• [Task to carry out] Repeat the data as given. Images do not go in the copy.
*** Begin section ***
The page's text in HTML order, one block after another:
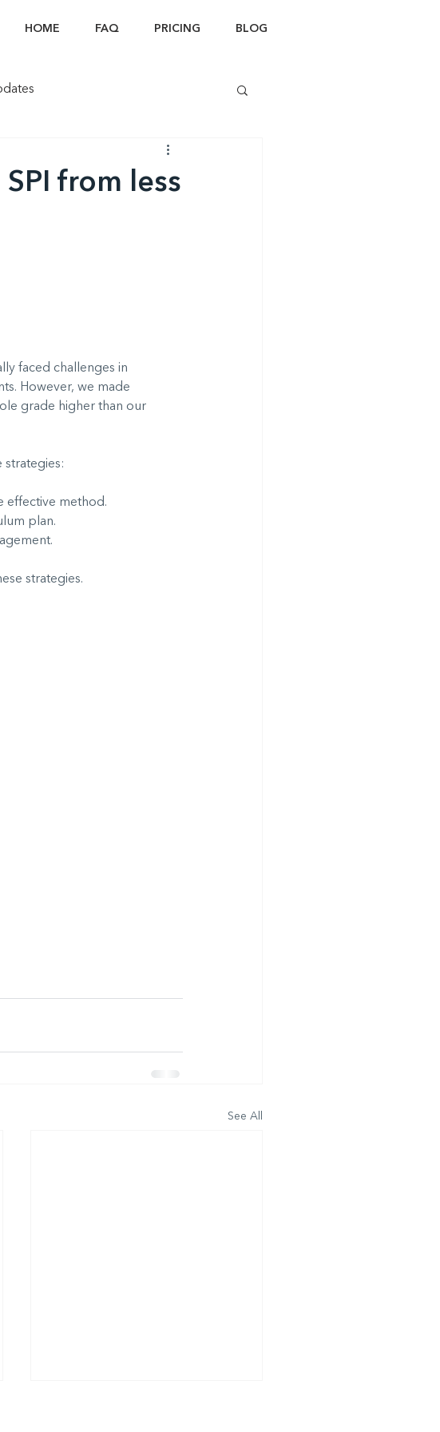
HOME FAQ PRICING BLOG
from less
faced challenges in
However, we made
grade higher than our
strategies:
effective method.
plan.
strategies.
See All
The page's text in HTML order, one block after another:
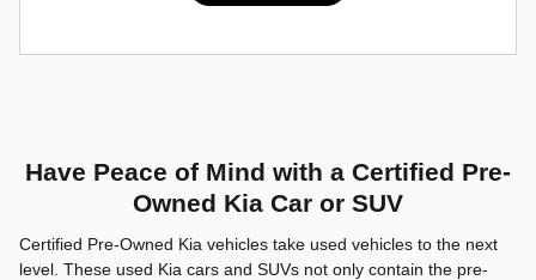
Have Peace of Mind with a Certified Pre-
Owned Kia Car or SUV
Certified Pre-Owned Kia vehicles take used vehicles to the next
level. These used Kia cars and SUVs not only contain the pre-
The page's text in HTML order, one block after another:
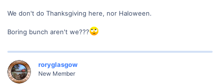
We don't do Thanksgiving here, nor Haloween.
Boring bunch aren't we???
roryglasgow
New Member
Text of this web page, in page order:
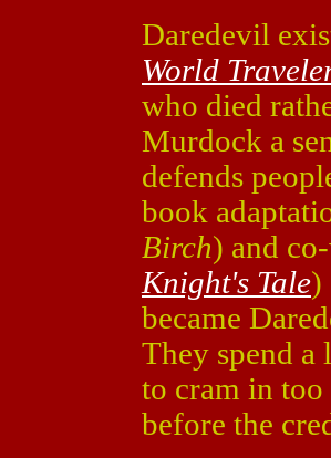
Daredevil
World Traveler
who died
Murdock a
defends
book
Birch) and
Knight's Tale)
became
They spend
to cram in
before the
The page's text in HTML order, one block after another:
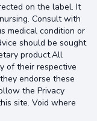
on the label. It
Consult with
medical condition or
should be sought
product.All
of their respective
endorse these
the Privacy
site. Void where
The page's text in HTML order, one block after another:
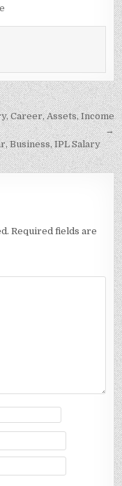
Career, Assets, Income
→
Business, IPL Salary
Required fields are
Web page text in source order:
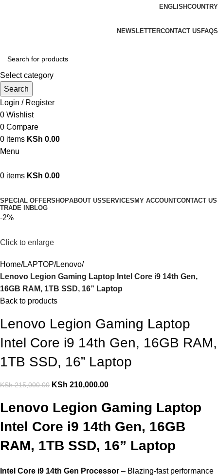
ENGLISHCOUNTRY
NEWSLETTERCONTACT US FAQS
Select category
Search
Login / Register
0 Wishlist
0 Compare
0 items KSh 0.00
Menu
0 items KSh 0.00
SPECIAL OFFERSHOPABOUT USSERVICES MY ACCOUNTCONTACT US
TRADE IN BLOG
-2%
Click to enlarge
Home LAPTOP Lenovo
Lenovo Legion Gaming Laptop Intel Core i9 14th Gen,
16GB RAM, 1TB SSD, 16” Laptop
Back to products
Lenovo Legion Gaming Laptop
Intel Core i9 14th Gen, 16GB RAM,
1TB SSD, 16” Laptop
KSh215,000.00 KSh 210,000.00
Lenovo Legion Gaming Laptop
Intel Core i9 14th Gen, 16GB
RAM, 1TB SSD, 16” Laptop
Intel Core i9 14th Gen Processor – Blazing-fast performance
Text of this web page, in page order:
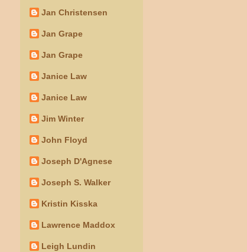
Jan Christensen
Jan Grape
Jan Grape
Janice Law
Janice Law
Jim Winter
John Floyd
Joseph D'Agnese
Joseph S. Walker
Kristin Kisska
Lawrence Maddox
Leigh Lundin
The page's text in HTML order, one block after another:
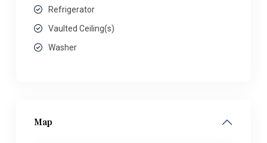
Refrigerator
Vaulted Ceiling(s)
Washer
Map
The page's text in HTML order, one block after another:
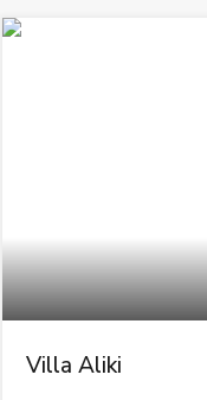
Villa Aliki
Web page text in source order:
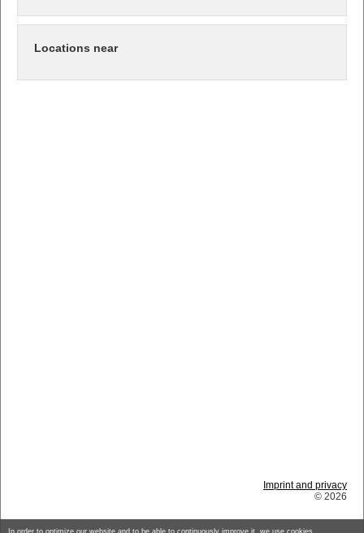
Locations near
Imprint and privacy
© 2026
In order to optimize our website and to be able to continuously improve it, we use cookies.
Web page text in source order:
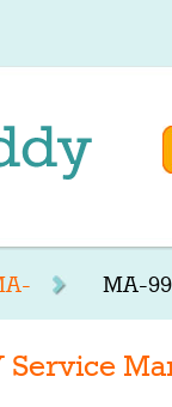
*** End section ***
• [Answer to the problem]
The page's text in HTML order, one block after another:
HOME FAQ PRICING BLOG
from less
faced challenges in
However, we made
grade higher than our
strategies:
effective method.
plan.
strategies.
See All
The page's text in HTML order, one block after another:
Have Peace of Mind with a Certified Pre-
Owned Kia Car or SUV
Certified Pre-Owned Kia vehicles take used vehicles to the next
level. These used Kia cars and SUVs not only contain the pre-
The page's text in HTML order, one block after another:
We don't do Thanksgiving here, nor Haloween.
Boring bunch aren't we???
roryglasgow
New Member
Text of this web page, in page order:
Daredevil
World Traveler
who died
Murdock a
defends
book
Birch) and
Knight's Tale)
became
They spend
to cram in
before the
The page's text in HTML order, one block after another:
on the label. It
Consult with
medical condition or
should be sought
product.All
of their respective
endorse these
the Privacy
site. Void where
The page's text in HTML order, one block after another:
Career, Assets, Income
→
Business, IPL Salary
Required fields are
Web page text in source order:
ENGLISHCOUNTRY
NEWSLETTERCONTACT US FAQS
Select category
Search
Login / Register
0 Wishlist
0 Compare
0 items KSh 0.00
Menu
0 items KSh 0.00
SPECIAL OFFERSHOPABOUT USSERVICES MY ACCOUNTCONTACT US
TRADE IN BLOG
-2%
Click to enlarge
Home LAPTOP Lenovo
Lenovo Legion Gaming Laptop Intel Core i9 14th Gen,
16GB RAM, 1TB SSD, 16” Laptop
Back to products
Lenovo Legion Gaming Laptop
Intel Core i9 14th Gen, 16GB RAM,
1TB SSD, 16” Laptop
KSh215,000.00 KSh 210,000.00
Lenovo Legion Gaming Laptop
Intel Core i9 14th Gen, 16GB
RAM, 1TB SSD, 16” Laptop
Intel Core i9 14th Gen Processor – Blazing-fast performance
Text of this web page, in page order:
Jan Christensen
Jan Grape
Jan Grape
Janice Law
Janice Law
Jim Winter
John Floyd
Joseph D'Agnese
Joseph S. Walker
Kristin Kisska
Lawrence Maddox
Leigh Lundin
The page's text in HTML order, one block after another:
Refrigerator
Vaulted Ceiling(s)
Washer
Map
The page's text in HTML order, one block after another:
Villa Aliki
Web page text in source order:
Locations near
Imprint and privacy
© 2026
In order to optimize our website and to be able to continuously improve it, we use cookies.
Web page text in source order:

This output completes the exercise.